The key innovation lies in introducing a deep learning approach for predicting RNA tertiary structure. While traditional methods relied on homologous modelling or physics-based folding simulations, which suffer from the limitation of the force field accuracy, DRfold uses self-attention transformer networks to predict 3D structures from RNA sequences, marking a revolutionary shift in addressing this crucial challenge. DRfold's new strategy of integrating two parallel and complementary networks built on end-to-end and geometry learnings helps to enhance the accuracy of the potential function and RNA model prediction, making it light, highly flexible, scalable, and hence, the preferred prediction method.
Dr LI Yang, a Research Scientist at CSI Singapore and first author of this study, said, "Since the biological functions of RNAs depend on the specific tertiary structures, it becomes increasingly important and necessary to determine the 3D structures of RNAs in order to facilitate RNA-based function annotation and drug discovery."

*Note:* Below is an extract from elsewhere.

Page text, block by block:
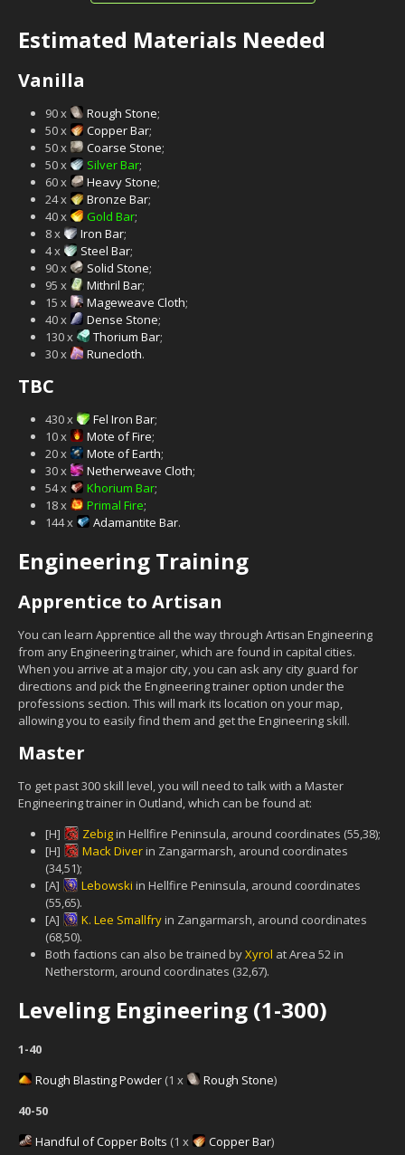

He added, "The golden standard in structural biology, such as using biophysical experiments - X-ray crystallography, Cryogenic Electron Microscopy (Cryo-EM), and Nuclear Magnetic Resonance (NMR) Spectroscopy - to determine RNA structures, are often cost- and labour-intensive, limiting their application to a tiny portion of known RNAs. Currently, there are more than 30 million known RNA sequences in the RNA central database, but only less than 500 (or 0.0017 per cent) have experimentally solved structures. This frustratingly leaves more than 99 per cent of RNA targets with no structural information. Hence, our study's core aim is to develop new computational methods capable of predicting high-quality RNA structure models, filling this substantial information gap."
Potential applications in drug design and virtual screening
Commenting on the significance of their research, Prof Zhang, Senior Principal Investigator at CSI Singapore and corresponding author of the study, highlighted, "Our primary goal for this study is to bridge the gap between the scarcity of experimental RNA structures and the increasing demand of the RNA biology field and drug industry. In this regard, high-confident DRfold models can be used as a starting point to guide the RNA drug design and virtual screening, or to help elucidate the biological functions of the RNA molecules in cells."
"Considering the potency and effectiveness of mRNA vaccines in combating pandemics, tools such as DRfold play a crucial role in predicting and optimising RNA structures and the stability of vaccines. Furthermore, these tools can be used to study the biological functions of RNAs, particularly non-coding RNAs, and design novel RNA experiments using predicted models which follow the sequence-to-structure-to-function paradigm," Prof Zhang added.
The group has opened the source codes of DRfold to the public community via their webpage: https://zhanggroup.org/DRfold. Its high scalability and open-source framework render it incredibly flexible and applicable for solving other related problems, such as RNA-protein interaction modelling.
Next steps
Moving forward, the team envisions extending their AI strategy to encompass protein-RNA interactions, an area where reliable AI approaches for high-quality protein-RNA complex structure prediction are currently absent. Such tools are highly relevant for RNA function annotation and RNA drug discovery.
In addition, the team hopes to further improve DRfold's accuracy in single-chain RNA structure prediction. One of the inherent barriers stems from the limited availability of experimental RNA structures, which impacts the accuracy of the deep learning models, especially for large-sized RNAs (approximately more than 200 nucleotides). Novel strategies and ideas are needed to break through the bottleneck of high-accuracy RNA structure predictions, and the researchers are currently working on it with encouraging progress.